- _About this exercise_:
Where an entry below contains an image, skip the image and copy the rest exactly.

- _Input for this task_:

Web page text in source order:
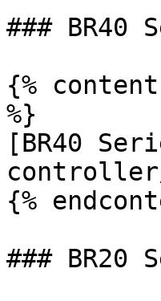
### BR40
{%
%}
[BR40
{%
### BR20
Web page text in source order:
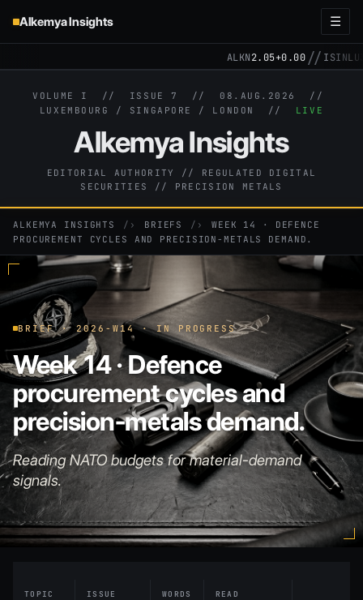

- _Output for this task_:
Web page text in source order:
### BR40
{%
%}
[BR40
{%
### BR20
Web page text in source order:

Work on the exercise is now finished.